**YOUR TASK:**
Across the entries below, work out how many lines contain "Describe". Respond with the number and no other text.

Segment Start: SOURCE DATA

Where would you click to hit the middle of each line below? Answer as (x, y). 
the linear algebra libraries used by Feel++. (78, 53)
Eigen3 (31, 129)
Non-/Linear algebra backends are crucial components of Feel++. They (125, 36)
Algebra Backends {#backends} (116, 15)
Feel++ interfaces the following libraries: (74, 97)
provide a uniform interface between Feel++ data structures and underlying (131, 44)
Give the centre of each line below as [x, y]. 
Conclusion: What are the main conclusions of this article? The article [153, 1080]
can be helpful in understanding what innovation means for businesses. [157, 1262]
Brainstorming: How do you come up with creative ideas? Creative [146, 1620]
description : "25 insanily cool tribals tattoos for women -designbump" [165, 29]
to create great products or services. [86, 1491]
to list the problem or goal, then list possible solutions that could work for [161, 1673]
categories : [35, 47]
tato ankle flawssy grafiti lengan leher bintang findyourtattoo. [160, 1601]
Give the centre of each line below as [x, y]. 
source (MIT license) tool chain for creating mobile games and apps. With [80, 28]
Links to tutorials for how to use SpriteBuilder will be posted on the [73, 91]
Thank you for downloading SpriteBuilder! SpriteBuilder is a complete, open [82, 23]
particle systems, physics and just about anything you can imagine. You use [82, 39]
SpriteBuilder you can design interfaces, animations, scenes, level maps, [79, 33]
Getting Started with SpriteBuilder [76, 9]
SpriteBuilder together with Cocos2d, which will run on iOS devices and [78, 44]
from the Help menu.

Segment End: SOURCE DATA
Segment Start: SOURCE DATA

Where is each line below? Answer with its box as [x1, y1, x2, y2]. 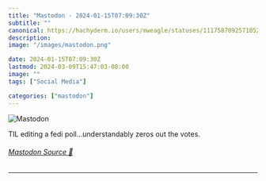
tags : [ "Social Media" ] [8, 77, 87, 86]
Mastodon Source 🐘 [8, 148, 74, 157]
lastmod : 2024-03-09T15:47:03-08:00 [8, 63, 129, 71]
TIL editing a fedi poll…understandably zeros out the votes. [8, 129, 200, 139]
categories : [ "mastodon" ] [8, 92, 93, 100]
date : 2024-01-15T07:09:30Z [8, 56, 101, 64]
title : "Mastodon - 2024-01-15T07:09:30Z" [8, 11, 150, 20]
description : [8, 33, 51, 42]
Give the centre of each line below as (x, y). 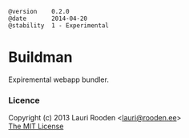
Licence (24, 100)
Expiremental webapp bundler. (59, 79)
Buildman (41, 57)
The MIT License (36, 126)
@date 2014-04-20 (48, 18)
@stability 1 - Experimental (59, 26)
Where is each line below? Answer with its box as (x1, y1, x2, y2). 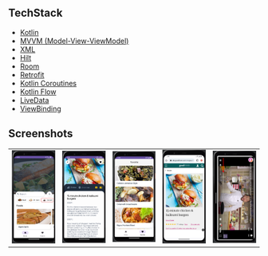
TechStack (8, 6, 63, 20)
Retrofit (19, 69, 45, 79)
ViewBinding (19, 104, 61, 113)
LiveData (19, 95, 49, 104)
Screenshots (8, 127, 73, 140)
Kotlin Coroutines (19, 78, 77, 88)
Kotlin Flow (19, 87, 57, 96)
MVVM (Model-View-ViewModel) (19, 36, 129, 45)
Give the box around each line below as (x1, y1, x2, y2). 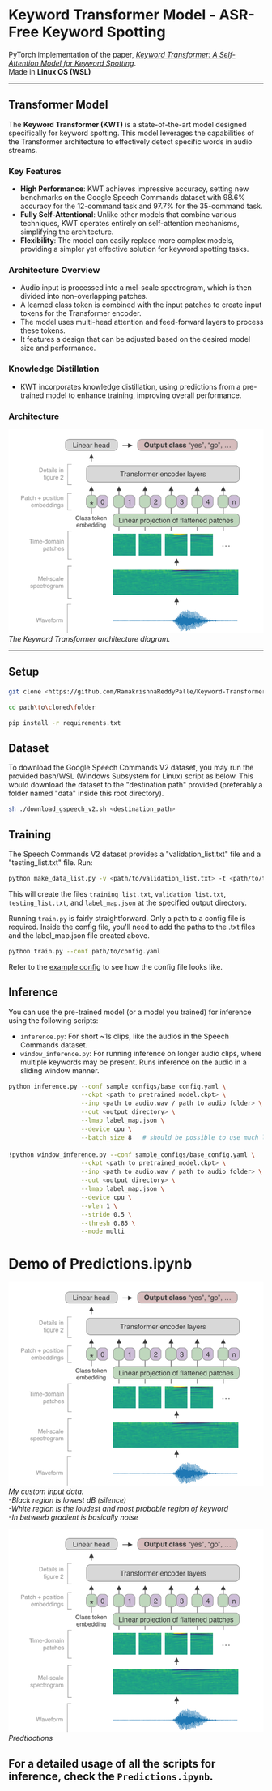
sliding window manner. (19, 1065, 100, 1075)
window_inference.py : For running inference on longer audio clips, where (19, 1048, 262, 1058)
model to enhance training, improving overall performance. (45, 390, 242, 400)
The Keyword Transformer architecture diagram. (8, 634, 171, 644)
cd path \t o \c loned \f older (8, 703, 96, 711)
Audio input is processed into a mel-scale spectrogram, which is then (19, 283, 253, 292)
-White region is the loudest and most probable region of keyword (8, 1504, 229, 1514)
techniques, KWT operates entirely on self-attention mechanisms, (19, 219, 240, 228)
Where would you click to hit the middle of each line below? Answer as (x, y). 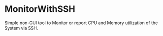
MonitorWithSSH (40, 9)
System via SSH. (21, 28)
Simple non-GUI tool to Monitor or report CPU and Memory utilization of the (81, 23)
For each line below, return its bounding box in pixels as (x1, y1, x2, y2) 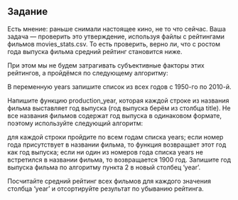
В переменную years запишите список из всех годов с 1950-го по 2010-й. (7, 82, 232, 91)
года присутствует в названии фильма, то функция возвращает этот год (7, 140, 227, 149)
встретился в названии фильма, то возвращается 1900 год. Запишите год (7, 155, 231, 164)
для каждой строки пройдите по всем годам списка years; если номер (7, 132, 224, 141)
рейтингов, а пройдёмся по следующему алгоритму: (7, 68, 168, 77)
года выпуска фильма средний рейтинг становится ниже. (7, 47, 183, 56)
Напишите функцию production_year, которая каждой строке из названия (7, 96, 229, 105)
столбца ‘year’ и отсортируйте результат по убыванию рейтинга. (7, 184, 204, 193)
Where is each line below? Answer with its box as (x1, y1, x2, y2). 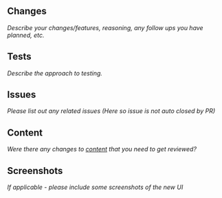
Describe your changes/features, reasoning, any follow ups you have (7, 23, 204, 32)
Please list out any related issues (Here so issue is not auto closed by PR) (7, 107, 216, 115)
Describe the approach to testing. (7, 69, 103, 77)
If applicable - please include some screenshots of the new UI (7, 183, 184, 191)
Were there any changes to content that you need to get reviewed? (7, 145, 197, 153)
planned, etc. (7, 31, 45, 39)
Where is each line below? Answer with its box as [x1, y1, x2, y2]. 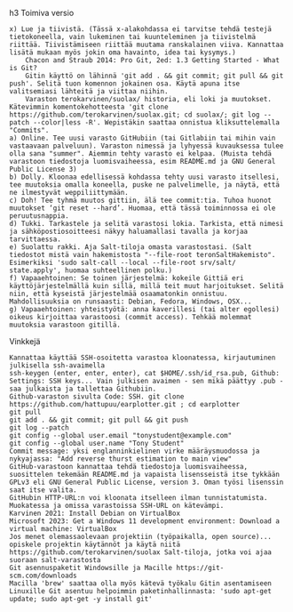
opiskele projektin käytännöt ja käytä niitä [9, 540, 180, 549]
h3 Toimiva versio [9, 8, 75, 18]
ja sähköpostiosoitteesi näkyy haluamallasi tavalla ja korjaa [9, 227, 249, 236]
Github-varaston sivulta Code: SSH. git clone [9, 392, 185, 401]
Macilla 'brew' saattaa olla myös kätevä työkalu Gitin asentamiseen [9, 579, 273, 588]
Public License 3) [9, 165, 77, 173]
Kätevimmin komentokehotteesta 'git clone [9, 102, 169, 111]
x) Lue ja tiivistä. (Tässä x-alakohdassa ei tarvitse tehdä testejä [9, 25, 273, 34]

Segment End: SOURCE DATA

**RESPONSE AREA:**
2